Has great possibilities...

[__aaahtg7394]

Having worked in small- to medium-sized companies, I've been a bit spoiled with regards to interpersonal communication. But occasionally it's hard to find out who on the team has written a spec, or who has the source code to a component (CVS, i know... don't ask), etc. This would be great for that -- you don't have to go desk-hopping or send a broadcast email to find out who has what, you can just search for it.

As far as privacy concerns, well, don't store private things on your work machine. The software theoretically allows you to set certain areas as unindexed, but i wouldn't trust it at all. Look at it this way: would you leave private things in your (unlockable) desk before going home at night? Your computer is just like that in this system--it's a desk you can't lock.

I carry a backpack around with me when i go to the office; it contains random personal things, they don't go in my desk. Personal data should be in a data backpack of some sort, if you bring it at all.
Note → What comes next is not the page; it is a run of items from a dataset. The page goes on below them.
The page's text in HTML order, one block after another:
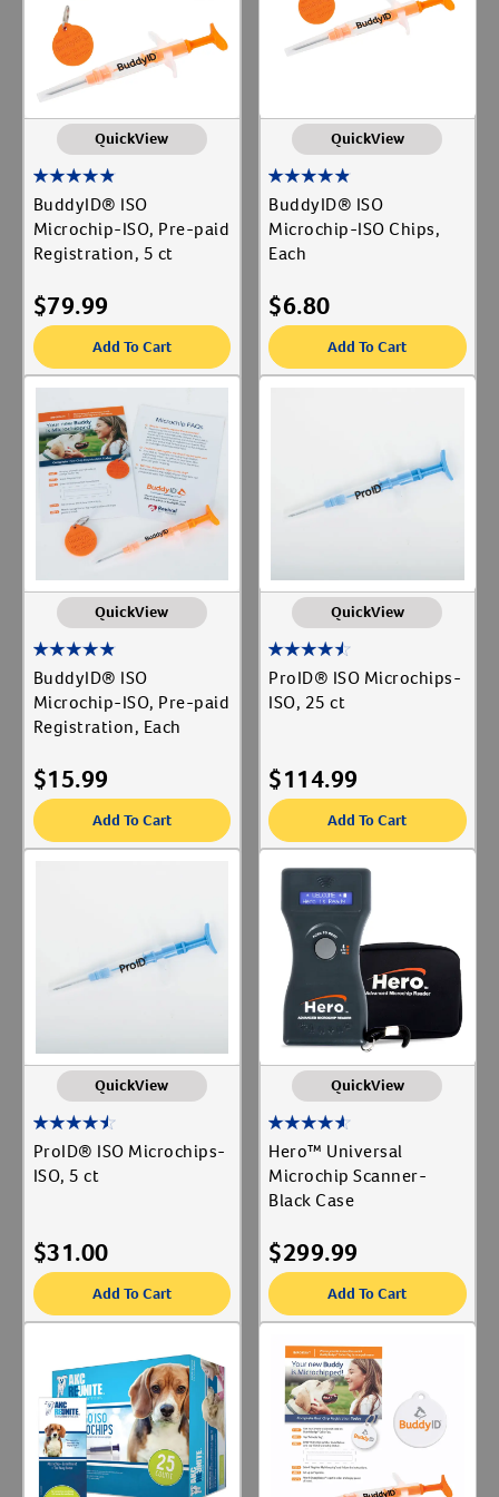
Label for
Label for
Vaccines
QuickView
BuddyID® ISO
Microchip-ISO, Pre-paid
Registration, 5 ct
$79.99
Add To Cart
QuickView
BuddyID® ISO
Microchip-ISO Chips,
Each
$6.80
Add To Cart
QuickView
BuddyID® ISO
Microchip-ISO, Pre-paid
Registration, Each
$15.99
Add To Cart
QuickView
ProID® ISO Microchips-
ISO, 25 ct
$114.99
Add To Cart
QuickView
ProID® ISO Microchips-
ISO, 5 ct
$31.00
Add To Cart
QuickView
Hero™ Universal
Microchip Scanner-
Black Case
$299.99
Add To Cart
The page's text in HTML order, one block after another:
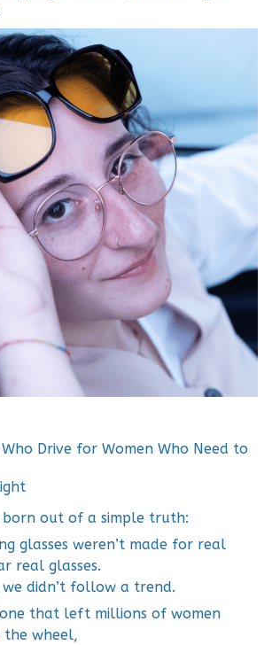
Drive for Women Who Need to
out of a simple truth:
glasses weren’t made for real
real glasses.
we didn’t follow a trend.
that left millions of women
the wheel,
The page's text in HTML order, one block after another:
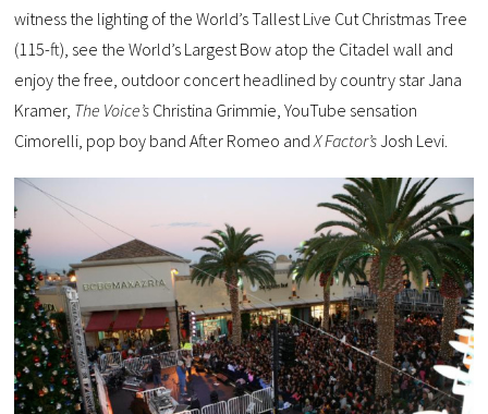
witness the lighting of the World’s Tallest Live Cut Christmas Tree
(115-ft), see the World’s Largest Bow atop the Citadel wall and
enjoy the free, outdoor concert headlined by country star Jana
Kramer, The Voice’s Christina Grimmie, YouTube sensation
Cimorelli, pop boy band After Romeo andX Factor’sJosh Levi.
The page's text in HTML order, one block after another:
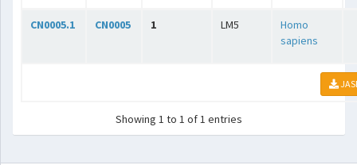
CN0005.1 CN0005 1 LM5
Homo
sapiens
Showing 1 to 1 of 1 entries
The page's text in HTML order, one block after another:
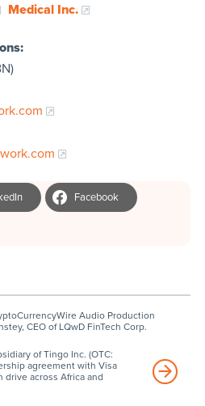
Medical Inc.
Facebook
Audio Production
CEO of LQwD FinTech Corp.
of Tingo Inc. (OTC:
agreement with Visa
across Africa and
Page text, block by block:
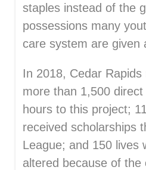
staples instead of the
possessions many
care system are given
In 2018, Cedar Rapids
more than 1,500
hours to this project;
received scholarships
League; and 150 lives
altered because of
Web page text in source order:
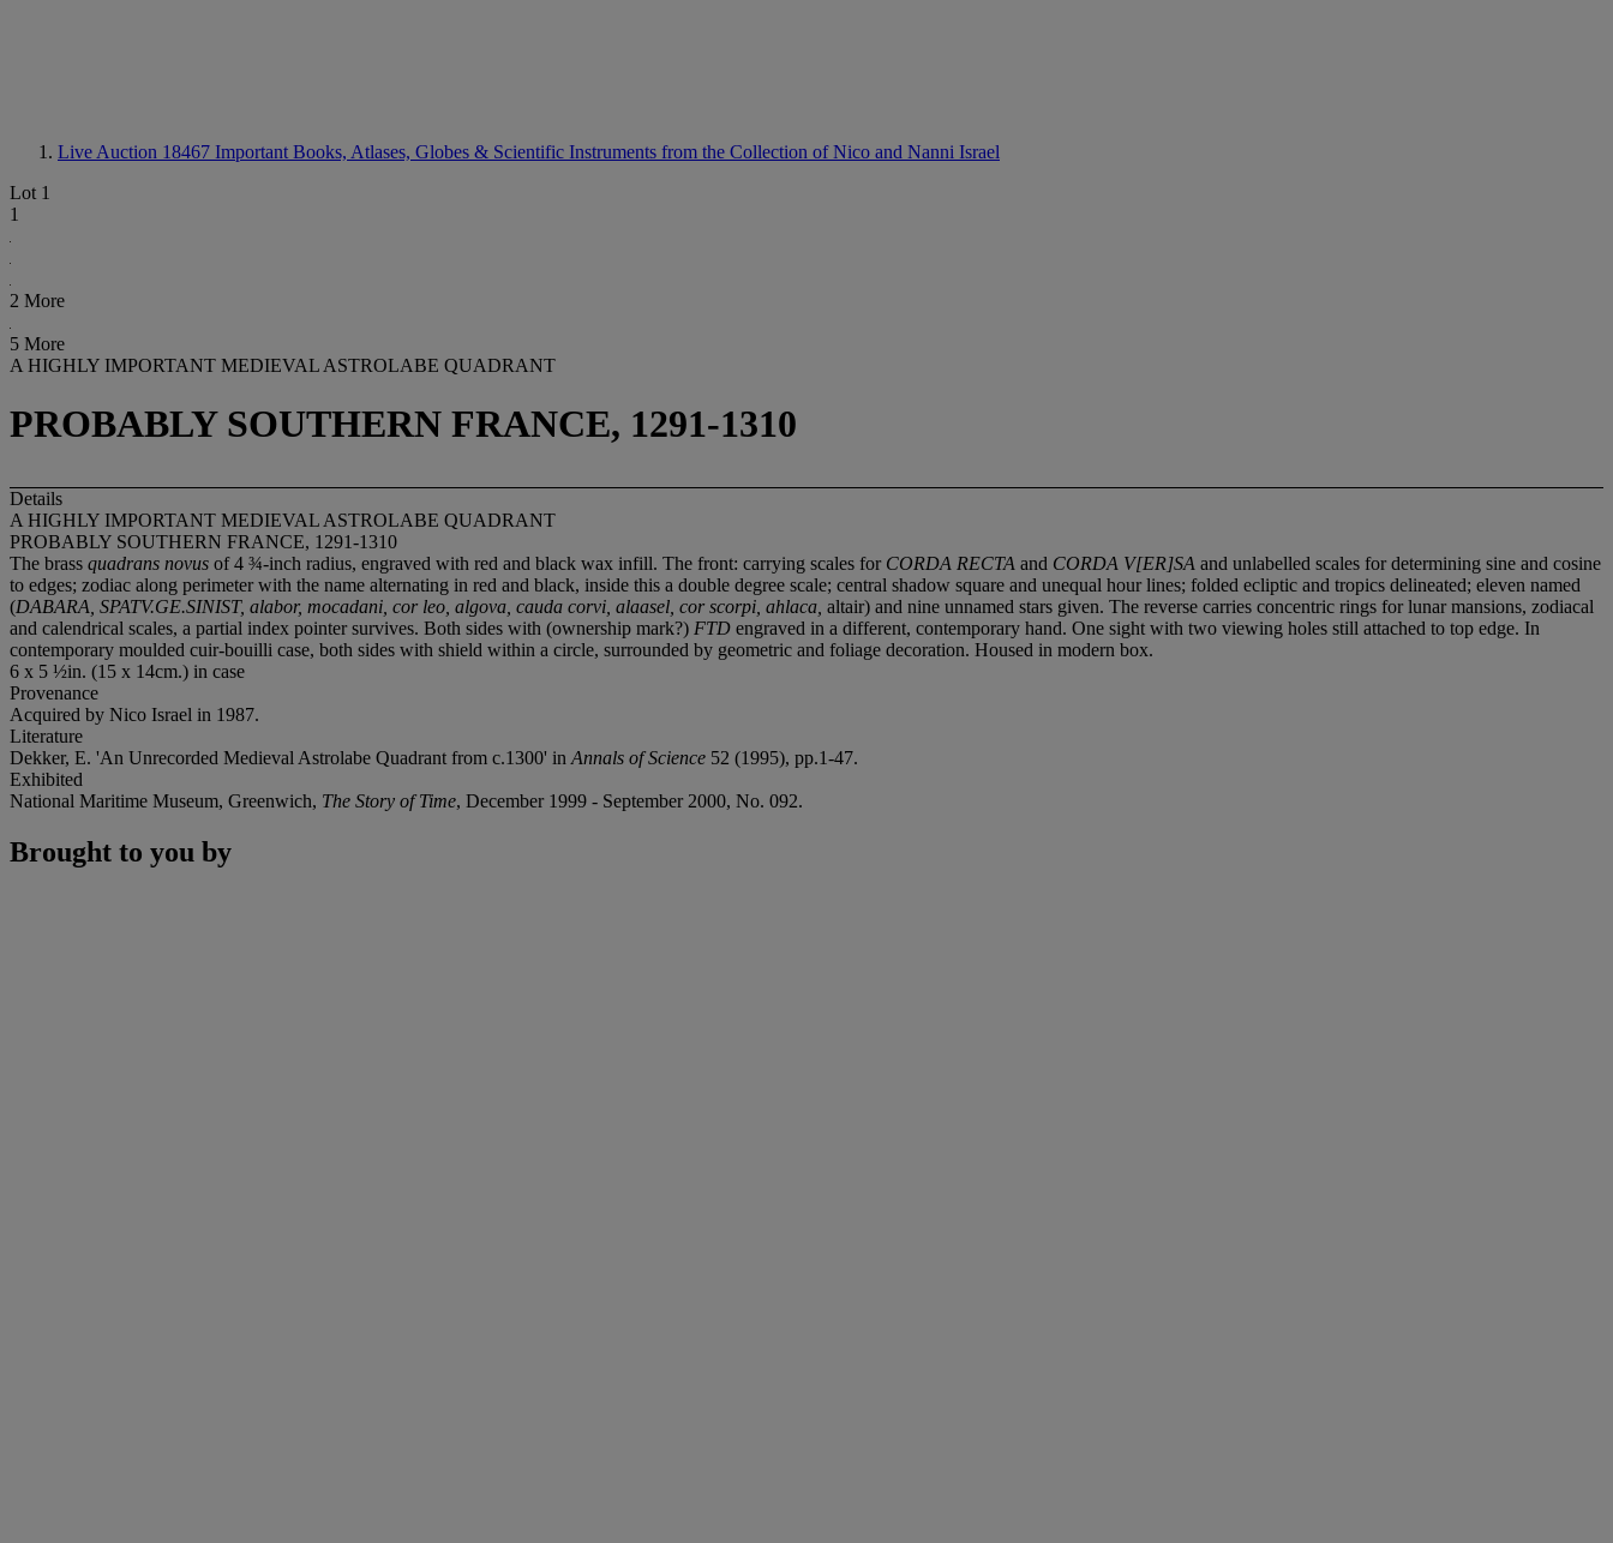
Live Auction 18467 Important Books, Atlases, Globes & Scientific Instruments from the Collection of Nico and Nanni Israel
Lot 1
1
2 More
5 More
A HIGHLY IMPORTANT MEDIEVAL ASTROLABE QUADRANT
PROBABLY SOUTHERN FRANCE, 1291-1310
Details
A HIGHLY IMPORTANT MEDIEVAL ASTROLABE QUADRANT
PROBABLY SOUTHERN FRANCE, 1291-1310
The brass quadrans novus of 4 ¾-inch radius, engraved with red and black wax infill. The front: carrying scales for CORDA RECTA and CORDA V[ER]SA and unlabelled scales for determining sine and cosine
to edges; zodiac along perimeter with the name alternating in red and black, inside this a double degree scale; central shadow square and unequal hour lines; folded ecliptic and tropics delineated; eleven named
(DABARA, SPATV.GE.SINIST, alabor, mocadani, cor leo, algova, cauda corvi, alaasel, cor scorpi, ahlaca, altair) and nine unnamed stars given. The reverse carries concentric rings for lunar mansions, zodiacal
and calendrical scales, a partial index pointer survives. Both sides with (ownership mark?) FTD engraved in a different, contemporary hand. One sight with two viewing holes still attached to top edge. In
contemporary moulded cuir-bouilli case, both sides with shield within a circle, surrounded by geometric and foliage decoration. Housed in modern box.
6 x 5 ½in. (15 x 14cm.) in case
Provenance
Acquired by Nico Israel in 1987.
Literature
Dekker, E. 'An Unrecorded Medieval Astrolabe Quadrant from c.1300' in Annals of Science 52 (1995), pp.1-47.
Exhibited
National Maritime Museum, Greenwich, The Story of Time, December 1999 - September 2000, No. 092.
Brought to you by

All in all, i think this has more positive potential than it does negative. When it comes to productivity vs privacy at the office, i'll take productivity at the office, so i can get to my privcay at home.

Corporate "Intrusion"

[Migelikor1]

This is one of those things that shouldn't bother you unless you're doing something wrong. An employee is hired to provide a specific service to a company. The company, under a capitalist system, tries to use the employee to earn money. The best way to do so is to have the employee providing their given service at peak efficiency. If that employee spends all day downloading prOn or trying to get first posts on /., the company should logically either pay the employee less, or punish them. Sure, it'll make work suck, but that's a fact of life. (Office Space, anyone?) If all employees were forced to work straight through their workday, they'd have mental breakdowns, and corporations would shorten the workday. In short, this is just a move by businesses to make more money, and if you already do good work, it won't effect you. If you don't work hard, it may force you to. If it's used to make unreasonable demands, productivity will fall, and business structure will change.

It's THEIR equipment...

[hyehye]

and you shouldn't be doing anything on it or with it that they would not approve of. Why is it that so many people tend to ignore/forget property rights? Monitoring a home user is evil, monitoring your employees is just smart. If I'm paying someone to do work, I want to know that they're doing it - and if they're getting it done in half the time, then spending the other half browsing porn and napstering, I'll want a goddamn good explanation. Either reward them for their efficiency, or give them more work to do (probably accompanied by a raise due to their heightened value to the company). Sheesh, guys - if it's not your box, and not your network pipes, then shut the fuck up and recognize the owner's rights to his own property.